Prompt. Could you reproduce the material below exactly, from the line containing "DR2 [45, 177]" through its last line, and leave out everything else?

··· Records shown ···

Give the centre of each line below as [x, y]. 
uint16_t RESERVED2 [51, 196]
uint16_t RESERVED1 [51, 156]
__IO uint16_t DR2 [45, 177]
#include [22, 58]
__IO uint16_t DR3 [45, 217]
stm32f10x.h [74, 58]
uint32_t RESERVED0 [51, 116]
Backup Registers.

···

Result of this task.
__IO uint16_t DR2 [45, 177]
#include [22, 58]
__IO uint16_t DR3 [45, 217]
stm32f10x.h [74, 58]
uint32_t RESERVED0 [51, 116]
Backup Registers.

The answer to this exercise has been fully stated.